[Saved entries]

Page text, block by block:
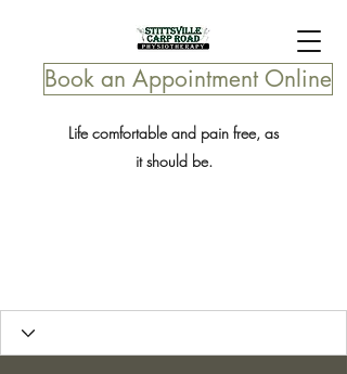
Book an Appointment Online
Life comfortable and pain free, as
it should be.
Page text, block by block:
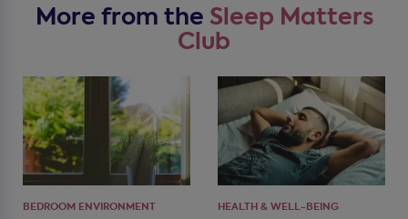
More from the Sleep Matters
Club
BEDROOM ENVIRONMENT HEALTH & WELL-BEING
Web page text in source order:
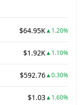
$64.95K▲1.20%
$1.92K▲1.10%
$592.76▲0.30%
$1.03▲1.60%
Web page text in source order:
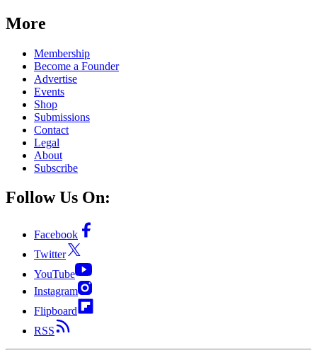
More
Membership
Become a Founder
Advertise
Events
Shop
Submissions
Contact
Legal
About
Subscribe
Follow Us On:
Facebook
Twitter
YouTube
Instagram
Flipboard
RSS
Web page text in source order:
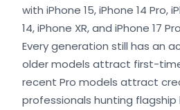
with iPhone 15, iPhone 14 Pro,
14, iPhone XR, and iPhone 17
Every generation still has an
older models attract first-
recent Pro models attract
professionals hunting
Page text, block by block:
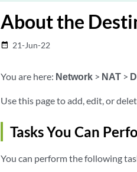
About the
date_range 21-Jun-22
You are here: Network > NAT >
Use this page to add, edit, or
Tasks You Can
You can perform the following
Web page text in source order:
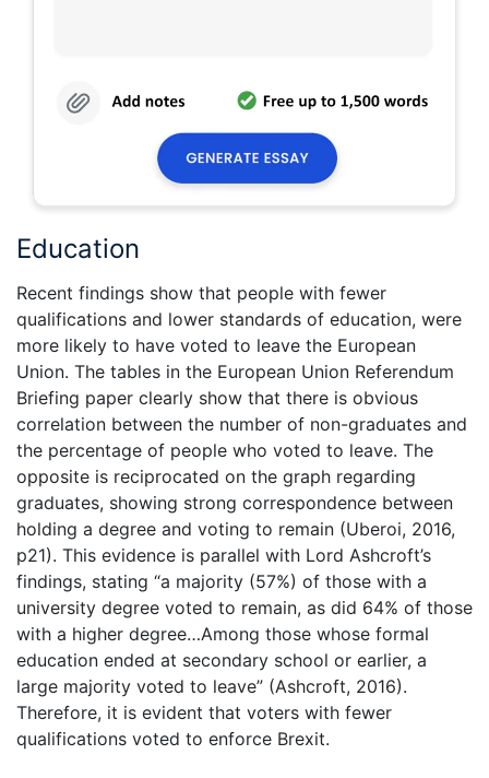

▸ ACTIVITY: The data needs to be reproduced exactly, please, apart from its pictures.

▸ SOLVED PROBLEM:
Page text, block by block:
Book an Appointment Online
Life comfortable and pain free, as
it should be.
Page text, block by block:
More from the Sleep Matters
Club
BEDROOM ENVIRONMENT HEALTH & WELL-BEING
Web page text in source order:
$64.95K▲1.20%
$1.92K▲1.10%
$592.76▲0.30%
$1.03▲1.60%
Web page text in source order:
More
Membership
Become a Founder
Advertise
Events
Shop
Submissions
Contact
Legal
About
Subscribe
Follow Us On:
Facebook
Twitter
YouTube
Instagram
Flipboard
RSS
Web page text in source order:
with iPhone 15, iPhone 14 Pro,
14, iPhone XR, and iPhone 17
Every generation still has an
older models attract first-
recent Pro models attract
professionals hunting
Page text, block by block:
About the
date_range 21-Jun-22
You are here: Network > NAT >
Use this page to add, edit, or
Tasks You Can
You can perform the following
Web page text in source order:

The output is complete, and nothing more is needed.